Segment Start: Material supplied

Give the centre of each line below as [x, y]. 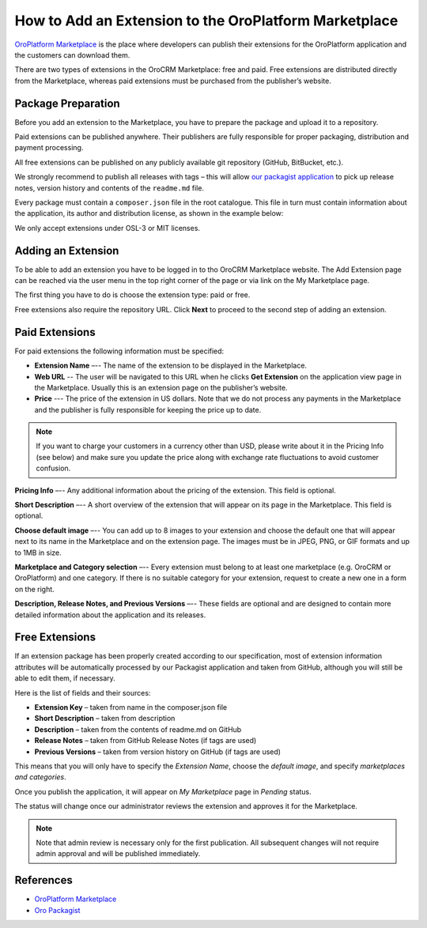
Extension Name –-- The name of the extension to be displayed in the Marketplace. [171, 366]
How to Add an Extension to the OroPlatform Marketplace [206, 21]
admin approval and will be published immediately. [118, 854]
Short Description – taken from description [105, 719]
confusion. [53, 468]
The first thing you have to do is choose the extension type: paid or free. [132, 295]
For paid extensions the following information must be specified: [119, 351]
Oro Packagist [57, 910]
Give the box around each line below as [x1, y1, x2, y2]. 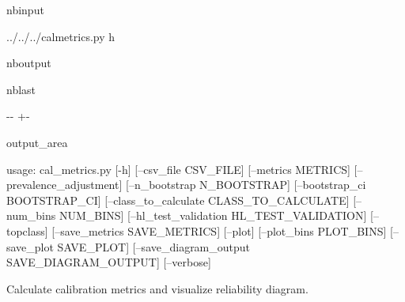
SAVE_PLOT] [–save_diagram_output [57, 238, 251, 255]
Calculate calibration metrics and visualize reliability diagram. [6, 280, 308, 296]
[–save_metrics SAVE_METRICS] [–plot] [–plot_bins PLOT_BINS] [51, 222, 387, 239]
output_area [6, 134, 68, 150]
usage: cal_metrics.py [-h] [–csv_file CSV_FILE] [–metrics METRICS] [6, 160, 350, 177]
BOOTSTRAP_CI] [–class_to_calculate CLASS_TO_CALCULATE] [6, 191, 350, 208]
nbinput [6, 2, 44, 17]
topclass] [6, 222, 48, 239]
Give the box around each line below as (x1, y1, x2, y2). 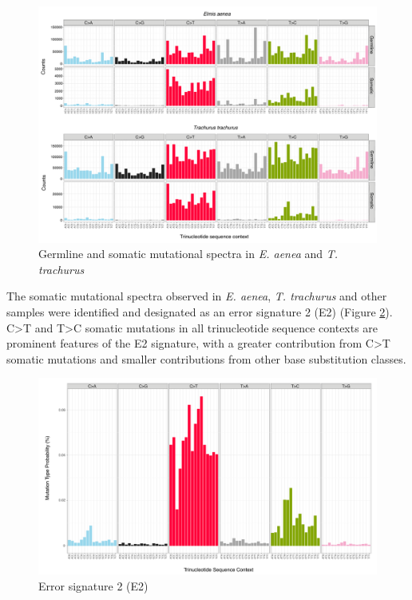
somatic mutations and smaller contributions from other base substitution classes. (6, 350, 406, 367)
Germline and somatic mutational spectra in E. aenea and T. (38, 245, 339, 262)
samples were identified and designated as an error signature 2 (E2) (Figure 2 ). (6, 304, 393, 320)
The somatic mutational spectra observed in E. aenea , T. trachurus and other (6, 288, 387, 304)
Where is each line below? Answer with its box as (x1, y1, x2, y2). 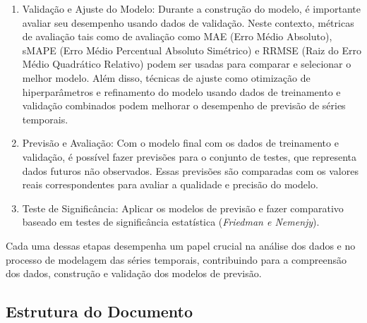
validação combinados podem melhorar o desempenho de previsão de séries (22, 98, 346, 113)
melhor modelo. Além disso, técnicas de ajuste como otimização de (22, 70, 311, 85)
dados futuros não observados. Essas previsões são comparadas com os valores (22, 163, 359, 178)
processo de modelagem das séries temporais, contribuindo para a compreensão (6, 252, 347, 267)
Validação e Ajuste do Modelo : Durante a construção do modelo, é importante (22, 1, 361, 16)
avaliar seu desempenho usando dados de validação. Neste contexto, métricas (22, 15, 354, 30)
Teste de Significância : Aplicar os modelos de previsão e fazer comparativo (22, 200, 344, 215)
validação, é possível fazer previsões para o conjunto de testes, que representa (22, 149, 356, 164)
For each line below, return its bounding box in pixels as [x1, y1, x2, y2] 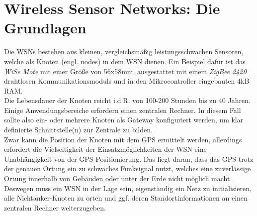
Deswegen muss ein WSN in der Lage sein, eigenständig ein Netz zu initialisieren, [4, 183, 252, 193]
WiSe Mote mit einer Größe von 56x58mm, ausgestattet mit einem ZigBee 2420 [4, 66, 247, 76]
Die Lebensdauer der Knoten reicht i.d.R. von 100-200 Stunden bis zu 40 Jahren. [4, 95, 251, 106]
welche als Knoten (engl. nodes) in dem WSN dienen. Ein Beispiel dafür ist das [4, 56, 246, 66]
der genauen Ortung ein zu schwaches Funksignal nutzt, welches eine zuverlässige [4, 163, 251, 174]
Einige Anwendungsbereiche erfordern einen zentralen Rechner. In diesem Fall [4, 105, 241, 115]
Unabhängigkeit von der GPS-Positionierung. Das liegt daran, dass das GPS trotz [4, 153, 254, 164]
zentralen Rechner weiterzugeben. [4, 202, 106, 213]
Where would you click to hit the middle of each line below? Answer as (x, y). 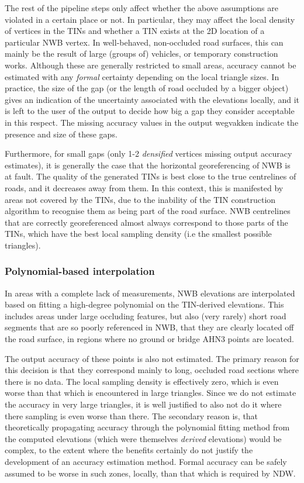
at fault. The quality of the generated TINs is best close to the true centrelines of (151, 176)
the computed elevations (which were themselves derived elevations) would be (143, 438)
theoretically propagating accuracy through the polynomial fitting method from (147, 427)
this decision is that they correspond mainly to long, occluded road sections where (152, 370)
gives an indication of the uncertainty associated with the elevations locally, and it (152, 99)
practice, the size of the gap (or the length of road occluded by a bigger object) (147, 88)
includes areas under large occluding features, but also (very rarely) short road (146, 315)
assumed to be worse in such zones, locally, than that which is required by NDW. (150, 473)
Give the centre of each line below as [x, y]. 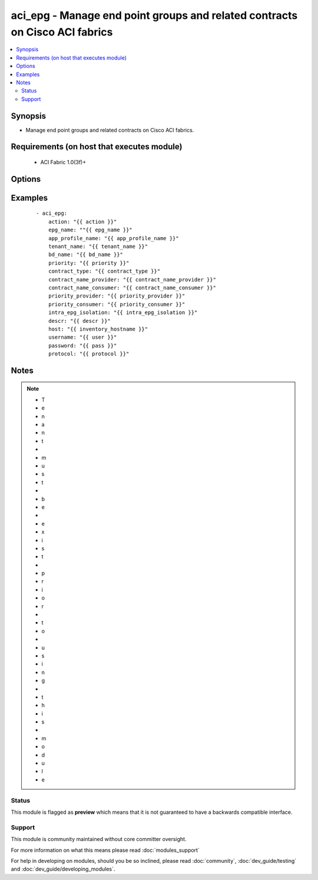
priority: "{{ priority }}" [89, 263]
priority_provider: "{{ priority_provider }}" [117, 296]
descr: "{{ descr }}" [79, 321]
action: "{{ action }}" [82, 222]
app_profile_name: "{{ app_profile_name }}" [113, 238]
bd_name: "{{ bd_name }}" [86, 255]
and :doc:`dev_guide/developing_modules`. [63, 869]
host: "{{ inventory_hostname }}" [98, 329]
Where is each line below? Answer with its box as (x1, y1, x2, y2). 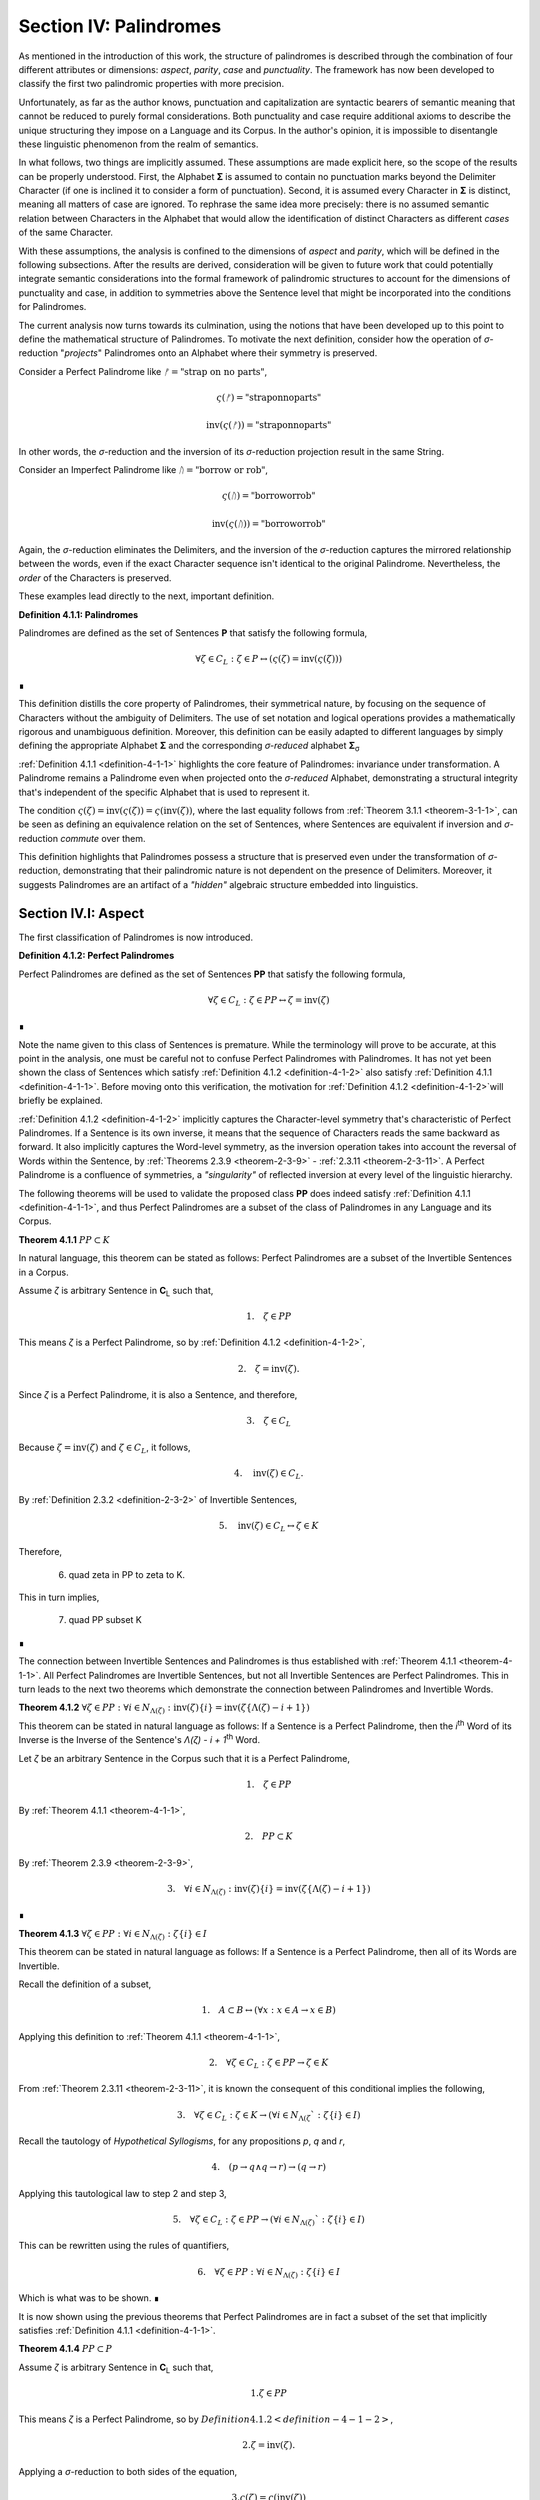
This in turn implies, (18, 1591, 100, 1604)
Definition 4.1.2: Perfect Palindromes (18, 950, 175, 962)
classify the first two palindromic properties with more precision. (18, 78, 285, 90)
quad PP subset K (68, 1614, 142, 1626)
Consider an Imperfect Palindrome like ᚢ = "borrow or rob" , (18, 464, 269, 476)
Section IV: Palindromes (18, 15, 222, 37)
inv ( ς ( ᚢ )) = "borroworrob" (211, 518, 326, 529)
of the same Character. (18, 226, 114, 239)
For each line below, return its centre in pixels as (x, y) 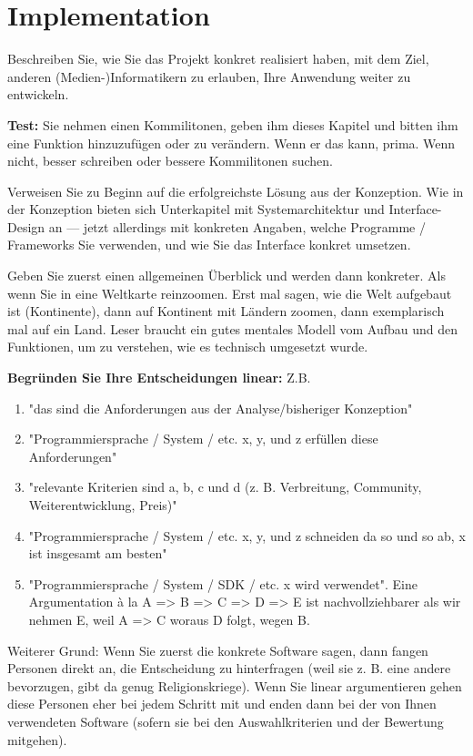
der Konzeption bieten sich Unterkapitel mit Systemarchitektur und (196, 209)
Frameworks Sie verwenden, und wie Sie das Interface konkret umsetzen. (209, 245)
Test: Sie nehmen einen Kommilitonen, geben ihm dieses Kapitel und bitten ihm (233, 124)
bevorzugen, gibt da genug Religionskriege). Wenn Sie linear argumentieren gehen (235, 685)
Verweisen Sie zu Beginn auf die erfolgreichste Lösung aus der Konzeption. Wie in (236, 191)
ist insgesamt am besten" (98, 553)
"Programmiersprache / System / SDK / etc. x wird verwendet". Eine (223, 583)
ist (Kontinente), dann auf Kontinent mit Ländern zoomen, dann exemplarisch (226, 311)

Segment End: Material supplied

[What you have to do] Would you output only the span of the records above that opens with the line containing "Section IV: Palindromes (18, 15, 222, 37)" and closes with the line containing "bevorzugen, gibt da", ends included and pictures dropped?

[Answer box]
Section IV: Palindromes (18, 15, 222, 37)
inv ( ς ( ᚢ )) = "borroworrob" (211, 518, 326, 529)
of the same Character. (18, 226, 114, 239)
For each line below, return its centre in pixels as (x, y) 
der Konzeption bieten sich Unterkapitel mit Systemarchitektur und (196, 209)
Frameworks Sie verwenden, und wie Sie das Interface konkret umsetzen. (209, 245)
Test: Sie nehmen einen Kommilitonen, geben ihm dieses Kapitel und bitten ihm (233, 124)
bevorzugen, gibt da genug Religionskriege). Wenn Sie linear argumentieren gehen (235, 685)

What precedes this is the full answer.